::: DATA FOR THE TASK

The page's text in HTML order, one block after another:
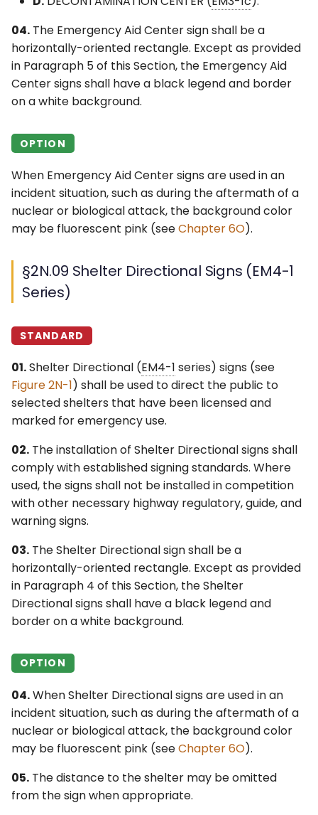
04. The Emergency Aid Center sign shall be a
horizontally-oriented rectangle. Except as provided
in Paragraph 5 of this Section, the Emergency Aid
Center signs shall have a black legend and border
on a white background.
OPTION
When Emergency Aid Center signs are used in an
incident situation, such as during the aftermath of a
nuclear or biological attack, the background color
may be fluorescent pink (seeChapter 6O).
§2N.09 Shelter Directional Signs (EM4-1
Series)
STANDARD
01.Shelter Directional (EM4-1 series) signs (see
Figure 2N-1) shall be used to direct the public to
selected shelters that have been licensed and
marked for emergency use.
02. The installation of Shelter Directional signs shall
comply with established signing standards. Where
used, the signs shall not be installed in competition
with other necessary highway regulatory, guide, and
warning signs.
03. The Shelter Directional sign shall be a
horizontally-oriented rectangle. Except as provided
in Paragraph 4 of this Section, the Shelter
Directional signs shall have a black legend and
border on a white background.
OPTION
04.When Shelter Directional signs are used in an
incident situation, such as during the aftermath of a
nuclear or biological attack, the background color
may be fluorescent pink (seeChapter 6O).
05. The distance to the shelter may be omitted
from the sign when appropriate.
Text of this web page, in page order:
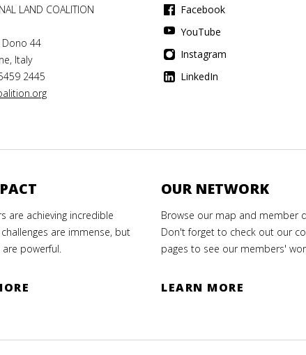
LAND COALITION
Dono 44
Italy
2445
Facebook
YouTube
Instagram
LinkedIn
are achieving incredible
are immense, but
powerful.
OUR NETWORK
Browse our map and member
Don't forget to check out our
pages to see our members'
LEARN MORE
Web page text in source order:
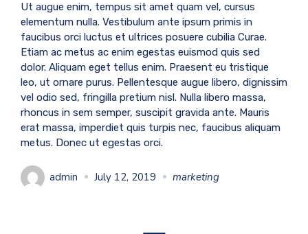
Ut augue enim, tempus sit amet quam vel, cursus
elementum nulla. Vestibulum ante ipsum primis in
faucibus orci luctus et ultrices posuere cubilia Curae.
Etiam ac metus ac enim egestas euismod quis sed
dolor. Aliquam eget tellus enim. Praesent eu tristique
leo, ut ornare purus. Pellentesque augue libero, dignissim
vel odio sed, fringilla pretium nisl. Nulla libero massa,
rhoncus in sem semper, suscipit gravida ante. Mauris
erat massa, imperdiet quis turpis nec, faucibus aliquam
metus. Donec ut egestas orci.
admin July 12, 2019 marketing
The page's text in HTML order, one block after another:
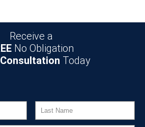
Receive a
No Obligation
Today
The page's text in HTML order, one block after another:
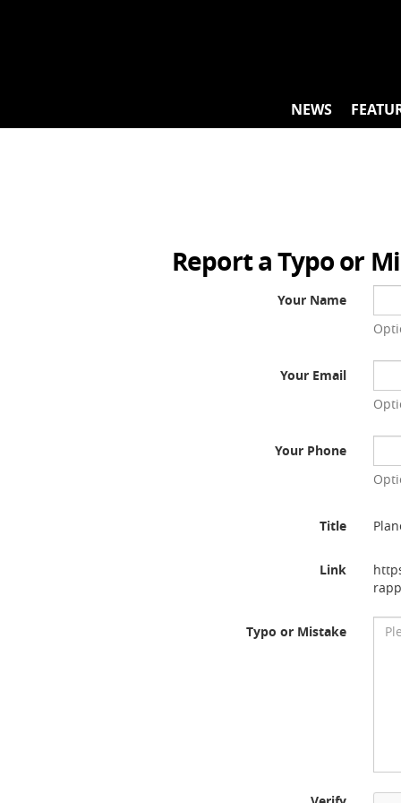
NEWS
Report a Typo or
Your Name
Your Email
Your Phone
Title
Link
Typo or Mistake
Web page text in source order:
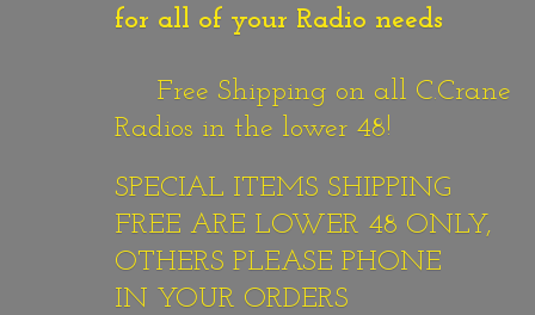
for all of your Radio needs
Free Shipping on all C.Crane
Radios in the lower 48!
SPECIAL ITEMS SHIPPING
FREE ARE LOWER 48 ONLY,
OTHERS PLEASE PHONE
IN YOUR ORDERS
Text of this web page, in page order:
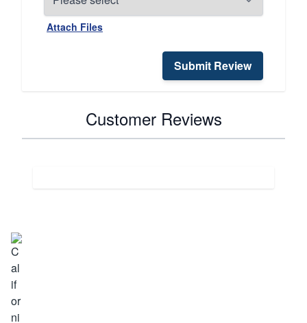
Attach Files
Submit Review
Customer Reviews
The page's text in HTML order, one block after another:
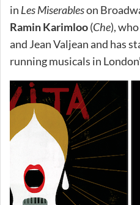
in Les Miserableson
Ramin Karimloo(Che),
and Jean Valjean and has
running musicals in
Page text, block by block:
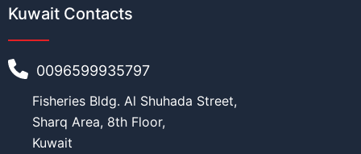
Kuwait Contacts
0096599935797
Fisheries Bldg. Al Shuhada Street,
Sharq Area, 8th Floor,
Kuwait
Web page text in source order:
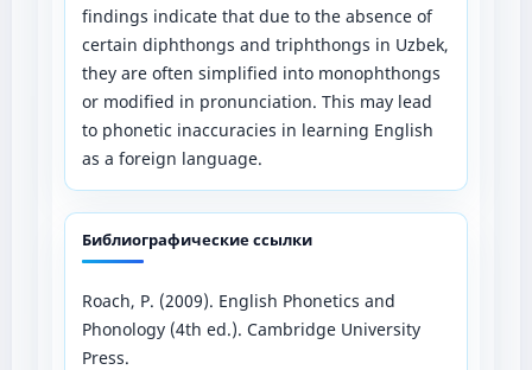
findings indicate that due to the absence of
certain diphthongs and triphthongs in Uzbek,
they are often simplified into monophthongs
or modified in pronunciation. This may lead
to phonetic inaccuracies in learning English
as a foreign language.
Библиографические ссылки
Roach, P. (2009). English Phonetics and
Phonology (4th ed.). Cambridge University
Press.

::::::

## [WHAT TO PRODUCE]
Beginning at the line that contains "Typo or Mistake" and ending at the last line of the data, return each line exactly; no picture belongs in the copy.

## [ANSWER SECTION]
Typo or Mistake
Web page text in source order:
for all of your Radio needs
Free Shipping on all C.Crane
Radios in the lower 48!
SPECIAL ITEMS SHIPPING
FREE ARE LOWER 48 ONLY,
OTHERS PLEASE PHONE
IN YOUR ORDERS
Text of this web page, in page order:
Attach Files
Submit Review
Customer Reviews
The page's text in HTML order, one block after another:
in Les Miserableson
Ramin Karimloo(Che),
and Jean Valjean and has
running musicals in
Page text, block by block:
Kuwait Contacts
0096599935797
Fisheries Bldg. Al Shuhada Street,
Sharq Area, 8th Floor,
Kuwait
Web page text in source order:
findings indicate that due to the absence of
certain diphthongs and triphthongs in Uzbek,
they are often simplified into monophthongs
or modified in pronunciation. This may lead
to phonetic inaccuracies in learning English
as a foreign language.
Библиографические ссылки
Roach, P. (2009). English Phonetics and
Phonology (4th ed.). Cambridge University
Press.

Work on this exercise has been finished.